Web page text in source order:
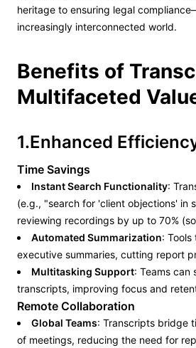
heritage to ensuring legal
increasingly interconnected world.
Benefits of
Multifaceted
1.Enhanced
Time Savings
Instant Search Functionality:
(e.g., "search for 'client objections' in
reviewing recordings by up to 70%
Automated Summarization:
executive summaries, cutting report
Multitasking Support: Teams can
transcripts, improving focus and
Remote Collaboration
Global Teams: Transcripts bridge
of meetings, reducing the need for
##########
- WHAT THE TASK ASKS -
Every line from the one with "Multifaceted" to the end of the records above should be returned exactly, and no other lines.

- REPLY -
Multifaceted
1.Enhanced
Time Savings
Instant Search Functionality:
(e.g., "search for 'client objections' in
reviewing recordings by up to 70%
Automated Summarization:
executive summaries, cutting report
Multitasking Support: Teams can
transcripts, improving focus and
Remote Collaboration
Global Teams: Transcripts bridge
of meetings, reducing the need for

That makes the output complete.